Final answer:
To find the 99% confidence interval for sample 8, you need to calculate the margin of error using the formula ME = z * (s / sqrt(n)), where z is the z-value for the confidence level, s is the standard deviation of the sample, and n is the sample size. Then, subtract and add the margin of error from the sample mean to get the confidence interval.
Step-by-step explanation:
To find the 99% confidence interval for sample 8, we first need to calculate the margin of error (ME). The margin of error is given by the formula: ME = z * (s / sqrt(n)), where z is the z-value corresponding to the confidence level, s is the standard deviation of the sample, and n is the sample size. In this case, we are given x = 1.52793 and s = 0.00007. We need to find the z-value for a 99% confidence level. The z-value can be found using a standard normal distribution table or a z-table calculator.
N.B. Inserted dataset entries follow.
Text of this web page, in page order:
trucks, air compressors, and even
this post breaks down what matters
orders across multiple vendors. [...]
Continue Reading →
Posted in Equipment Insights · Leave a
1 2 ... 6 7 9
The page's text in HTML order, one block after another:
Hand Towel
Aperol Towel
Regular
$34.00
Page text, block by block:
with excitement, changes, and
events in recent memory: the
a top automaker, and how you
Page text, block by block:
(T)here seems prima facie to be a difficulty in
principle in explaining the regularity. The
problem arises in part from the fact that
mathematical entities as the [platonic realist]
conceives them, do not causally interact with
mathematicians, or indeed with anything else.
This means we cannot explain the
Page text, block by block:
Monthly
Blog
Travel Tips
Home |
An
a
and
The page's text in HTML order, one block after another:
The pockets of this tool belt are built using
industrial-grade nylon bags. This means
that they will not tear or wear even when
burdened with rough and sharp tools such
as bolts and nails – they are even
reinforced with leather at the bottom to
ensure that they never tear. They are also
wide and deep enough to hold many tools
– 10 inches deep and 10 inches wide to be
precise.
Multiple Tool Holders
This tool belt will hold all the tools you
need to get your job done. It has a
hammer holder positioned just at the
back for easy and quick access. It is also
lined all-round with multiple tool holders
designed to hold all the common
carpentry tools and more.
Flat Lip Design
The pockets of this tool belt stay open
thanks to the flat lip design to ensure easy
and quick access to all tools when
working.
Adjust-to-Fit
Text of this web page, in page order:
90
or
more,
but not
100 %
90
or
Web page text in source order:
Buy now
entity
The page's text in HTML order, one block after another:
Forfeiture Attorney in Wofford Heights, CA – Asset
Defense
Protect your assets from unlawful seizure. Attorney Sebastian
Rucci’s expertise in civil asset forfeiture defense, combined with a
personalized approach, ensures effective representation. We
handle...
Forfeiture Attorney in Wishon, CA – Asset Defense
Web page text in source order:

Let's assume that the z-value for a 99% confidence level is 2.576. The sample size, n, is 7 in this case. Now we can substitute the values into the formula to calculate the margin of error:
ME = 2.576 * (0.00007 / sqrt(7)) = 0.000061862.
Next, we can calculate the confidence interval by subtracting and adding the margin of error from the sample mean:
x - ME = 1.52793 - 0.000061862 = 1.527868138
x + ME = 1.52793 + 0.000061862 = 1.527991862
Therefore, the 99% confidence interval for sample 8 is (1.527868138, 1.527991862).